**What to work on:** Lower down are entries containing pictures. Copy exactly, without those pictures, the lines from the line with "Call Us: [50, 226]" through the line with "great article (25, 285, 97, 303)".
===== Data to use =====
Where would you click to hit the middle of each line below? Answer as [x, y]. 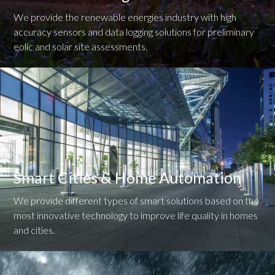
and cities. [34, 230]
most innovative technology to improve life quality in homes [136, 215]
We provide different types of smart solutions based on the [137, 200]
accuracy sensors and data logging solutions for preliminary [134, 31]
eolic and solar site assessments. [81, 46]
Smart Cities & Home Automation [128, 177]
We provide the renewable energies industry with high [125, 17]
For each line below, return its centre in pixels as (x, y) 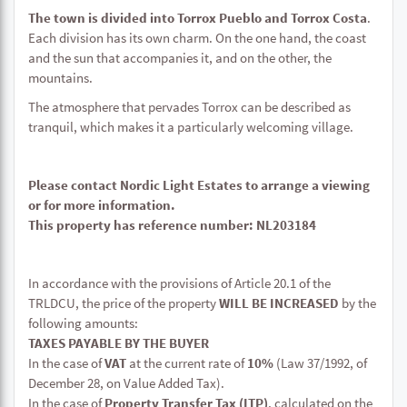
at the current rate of (187, 363)
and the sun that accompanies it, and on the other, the (180, 58)
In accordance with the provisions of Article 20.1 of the (179, 283)
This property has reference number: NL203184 (172, 225)
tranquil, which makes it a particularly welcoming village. (191, 127)
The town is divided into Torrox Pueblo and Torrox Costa (198, 18)
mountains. (60, 78)
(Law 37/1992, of (320, 363)
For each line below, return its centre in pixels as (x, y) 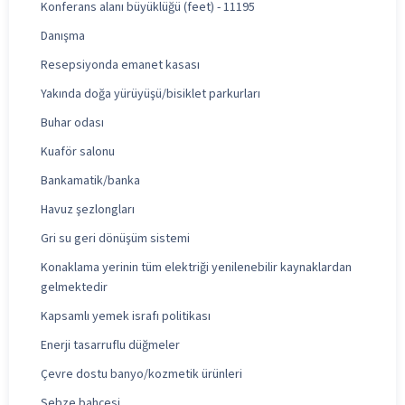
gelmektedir (74, 287)
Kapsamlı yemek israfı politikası (126, 316)
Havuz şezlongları (88, 209)
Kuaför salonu (78, 151)
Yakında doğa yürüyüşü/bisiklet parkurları (151, 94)
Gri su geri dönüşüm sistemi (115, 238)
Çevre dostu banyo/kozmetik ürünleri (141, 374)
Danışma (63, 36)
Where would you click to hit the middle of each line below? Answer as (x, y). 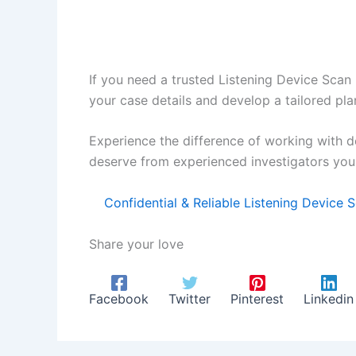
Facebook (119, 298)
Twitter (190, 298)
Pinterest (257, 298)
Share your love (136, 244)
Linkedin (329, 298)
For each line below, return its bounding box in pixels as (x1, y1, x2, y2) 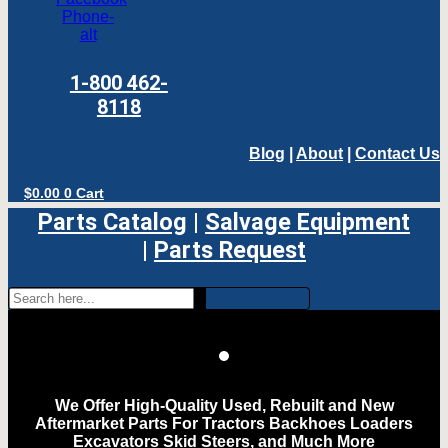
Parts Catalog (38, 207, 187, 236)
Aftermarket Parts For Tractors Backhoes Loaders (35, 414, 413, 432)
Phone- (62, 8, 114, 25)
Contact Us (355, 145, 440, 163)
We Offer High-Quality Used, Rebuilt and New (54, 396, 394, 414)
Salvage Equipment (205, 207, 410, 236)
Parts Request (154, 235, 306, 264)
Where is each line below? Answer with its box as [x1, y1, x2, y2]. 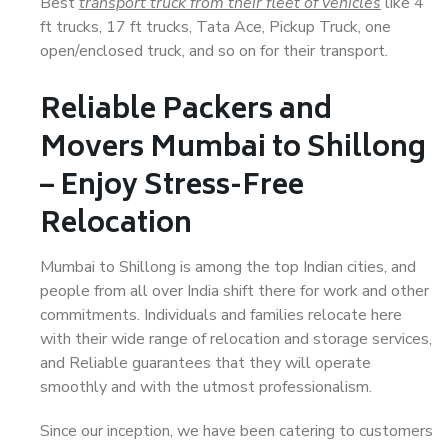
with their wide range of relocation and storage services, [40, 328, 432, 350]
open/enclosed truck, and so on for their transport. [40, 40, 388, 62]
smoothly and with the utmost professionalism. [40, 376, 372, 398]
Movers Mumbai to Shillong [40, 125, 426, 174]
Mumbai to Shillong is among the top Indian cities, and [40, 256, 416, 278]
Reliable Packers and [40, 87, 332, 136]
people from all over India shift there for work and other [40, 280, 429, 302]
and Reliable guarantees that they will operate [40, 352, 371, 374]
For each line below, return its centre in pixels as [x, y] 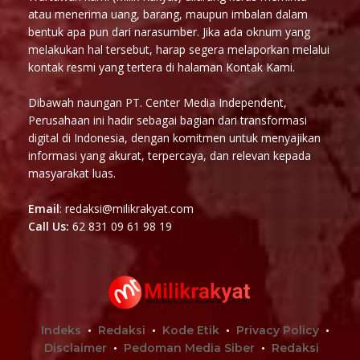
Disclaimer [76, 348]
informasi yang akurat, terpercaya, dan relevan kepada [170, 155]
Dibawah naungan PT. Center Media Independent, [157, 102]
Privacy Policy [277, 330]
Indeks [61, 330]
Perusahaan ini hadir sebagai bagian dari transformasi [168, 120]
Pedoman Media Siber [189, 348]
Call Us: [50, 226]
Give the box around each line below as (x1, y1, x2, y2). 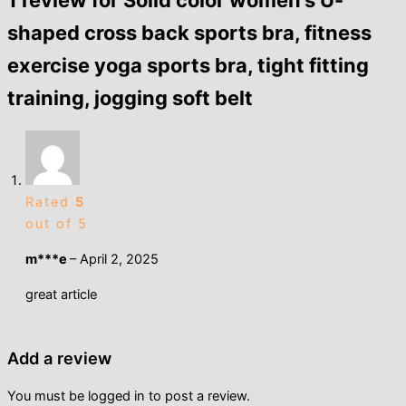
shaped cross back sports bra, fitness (7, 21, 372, 45)
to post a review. (145, 387, 250, 404)
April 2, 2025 (80, 250, 159, 267)
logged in (88, 387, 145, 404)
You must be (7, 387, 88, 404)
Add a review (7, 348, 111, 369)
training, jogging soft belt (7, 86, 253, 111)
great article (25, 285, 97, 303)
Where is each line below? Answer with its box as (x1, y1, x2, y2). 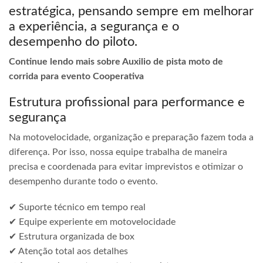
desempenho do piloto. (9, 35, 137, 48)
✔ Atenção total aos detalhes (9, 246, 128, 256)
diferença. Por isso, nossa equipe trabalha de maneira (9, 147, 227, 157)
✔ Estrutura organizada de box (9, 231, 134, 241)
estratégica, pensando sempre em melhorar (9, 4, 254, 18)
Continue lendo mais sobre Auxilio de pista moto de (9, 56, 223, 66)
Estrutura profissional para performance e (9, 96, 245, 109)
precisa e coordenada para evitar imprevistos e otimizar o (9, 162, 243, 172)
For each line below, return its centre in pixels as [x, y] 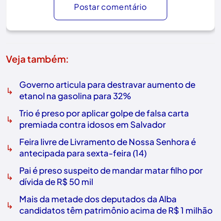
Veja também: [37, 59]
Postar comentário [110, 7]
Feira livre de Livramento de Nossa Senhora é [108, 142]
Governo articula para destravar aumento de [107, 85]
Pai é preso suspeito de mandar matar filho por [111, 170]
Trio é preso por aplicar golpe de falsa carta [104, 113]
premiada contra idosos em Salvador [92, 125]
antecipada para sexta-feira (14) [83, 153]
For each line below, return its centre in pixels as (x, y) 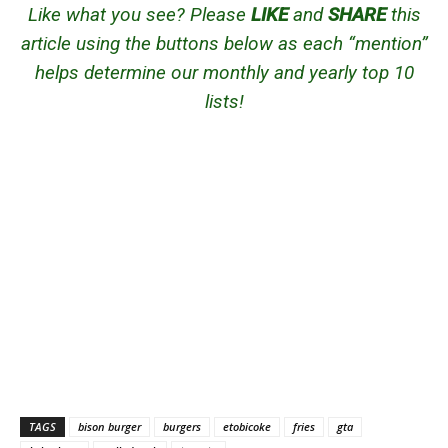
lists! (224, 102)
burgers (182, 427)
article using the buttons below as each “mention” (224, 44)
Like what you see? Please (139, 15)
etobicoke (247, 427)
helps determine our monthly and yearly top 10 (224, 73)
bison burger (109, 427)
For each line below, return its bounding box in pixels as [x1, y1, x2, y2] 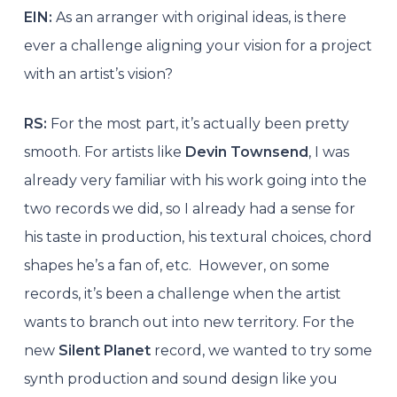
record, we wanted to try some [150, 341, 372, 359]
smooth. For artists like [23, 143, 185, 160]
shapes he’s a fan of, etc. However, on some [23, 256, 330, 274]
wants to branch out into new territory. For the [23, 313, 354, 331]
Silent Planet [58, 341, 151, 359]
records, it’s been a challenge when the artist [23, 284, 341, 302]
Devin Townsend [184, 143, 308, 160]
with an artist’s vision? [23, 65, 173, 82]
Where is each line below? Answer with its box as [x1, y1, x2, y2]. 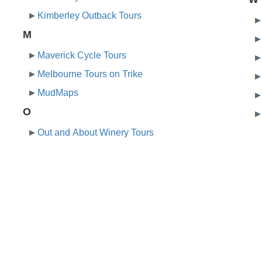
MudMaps [37, 88, 79, 98]
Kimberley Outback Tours [37, 11, 142, 21]
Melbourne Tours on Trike [37, 69, 143, 80]
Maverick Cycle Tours [37, 50, 127, 61]
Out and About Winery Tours [37, 127, 154, 138]
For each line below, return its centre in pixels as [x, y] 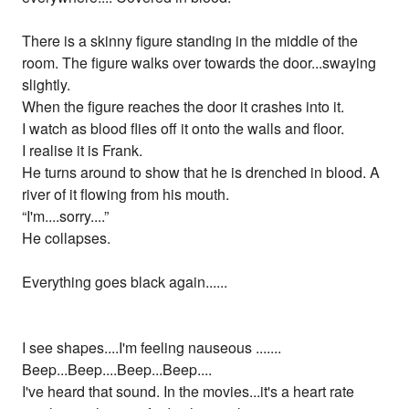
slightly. [47, 85]
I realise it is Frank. [83, 151]
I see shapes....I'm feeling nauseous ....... [152, 348]
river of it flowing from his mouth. [126, 194]
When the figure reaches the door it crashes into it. [184, 107]
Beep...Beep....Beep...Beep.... [117, 370]
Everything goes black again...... [125, 282]
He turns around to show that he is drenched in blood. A [201, 173]
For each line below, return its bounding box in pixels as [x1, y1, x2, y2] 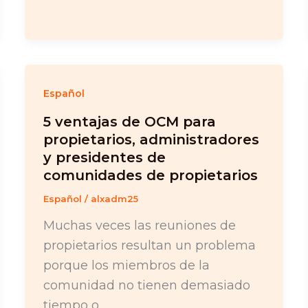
=====
**Task answer:**
Call Us: [50, 226]
Give the box around each line below as (x1, y1, x2, y2). 
shaped cross back sports bra, fitness (7, 21, 372, 45)
to post a review. (145, 387, 250, 404)
April 2, 2025 (80, 250, 159, 267)
logged in (88, 387, 145, 404)
You must be (7, 387, 88, 404)
Add a review (7, 348, 111, 369)
training, jogging soft belt (7, 86, 253, 111)
great article (25, 285, 97, 303)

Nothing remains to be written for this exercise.